⟨

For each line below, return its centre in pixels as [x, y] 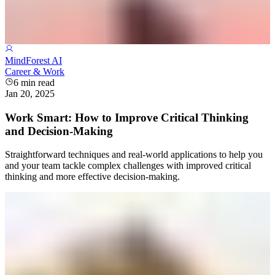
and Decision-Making [59, 131]
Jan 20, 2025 [30, 93]
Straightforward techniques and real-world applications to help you [134, 155]
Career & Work [35, 71]
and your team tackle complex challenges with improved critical [128, 166]
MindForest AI [33, 60]
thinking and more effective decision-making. [92, 177]
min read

⟩

■ Work item
Your answer must be an exact copy of every entry, with no pictures in it.

■ Solved problem
For each line below, return its centre in pixels as [x, y] 
and Decision-Making [59, 131]
Jan 20, 2025 [30, 93]
Straightforward techniques and real-world applications to help you [134, 155]
Career & Work [35, 71]
and your team tackle complex challenges with improved critical [128, 166]
MindForest AI [33, 60]
thinking and more effective decision-making. [92, 177]
min read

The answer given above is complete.